## PROBLEM DESCRIPTION
The result should be every line of the listing that holds the word "Heath".

********************

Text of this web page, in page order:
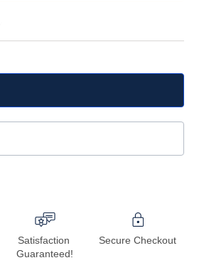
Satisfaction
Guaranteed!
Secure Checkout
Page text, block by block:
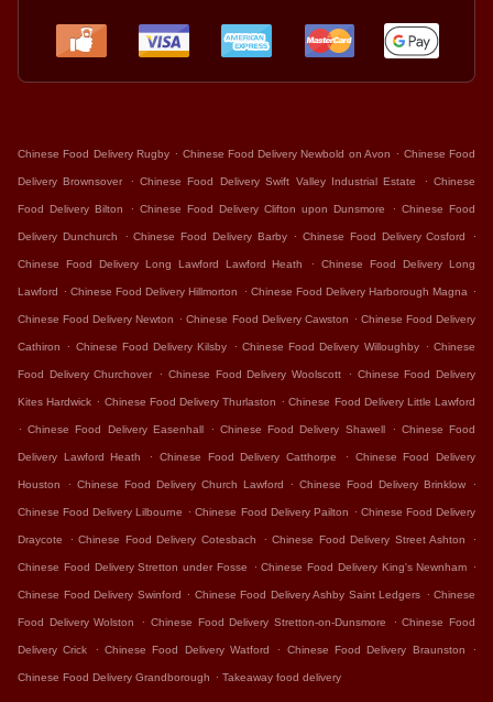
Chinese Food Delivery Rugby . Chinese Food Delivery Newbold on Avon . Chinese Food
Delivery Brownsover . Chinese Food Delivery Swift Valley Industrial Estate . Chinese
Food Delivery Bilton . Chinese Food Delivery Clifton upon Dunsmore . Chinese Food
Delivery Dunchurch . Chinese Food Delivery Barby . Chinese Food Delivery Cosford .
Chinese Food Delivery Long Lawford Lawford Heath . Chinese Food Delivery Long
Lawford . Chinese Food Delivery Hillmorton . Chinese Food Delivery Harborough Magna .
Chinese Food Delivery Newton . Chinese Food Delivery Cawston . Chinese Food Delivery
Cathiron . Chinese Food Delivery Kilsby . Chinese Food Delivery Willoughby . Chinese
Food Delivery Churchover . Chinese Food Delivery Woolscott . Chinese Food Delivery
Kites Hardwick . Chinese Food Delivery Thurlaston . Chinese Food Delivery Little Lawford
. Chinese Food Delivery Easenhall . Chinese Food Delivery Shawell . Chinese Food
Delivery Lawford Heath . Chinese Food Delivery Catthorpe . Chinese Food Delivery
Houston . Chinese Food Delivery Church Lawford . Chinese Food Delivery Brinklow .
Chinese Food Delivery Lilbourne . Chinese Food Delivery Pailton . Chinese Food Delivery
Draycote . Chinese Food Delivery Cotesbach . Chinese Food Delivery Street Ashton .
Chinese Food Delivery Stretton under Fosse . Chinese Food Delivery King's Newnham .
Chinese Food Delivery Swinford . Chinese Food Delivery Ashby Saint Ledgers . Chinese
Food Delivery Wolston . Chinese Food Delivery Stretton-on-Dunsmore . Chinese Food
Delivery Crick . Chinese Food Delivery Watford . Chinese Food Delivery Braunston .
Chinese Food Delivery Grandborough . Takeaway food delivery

********************

## YOUR RESPONSE
Chinese Food Delivery Long Lawford Lawford Heath . Chinese Food Delivery Long
Delivery Lawford Heath . Chinese Food Delivery Catthorpe . Chinese Food Delivery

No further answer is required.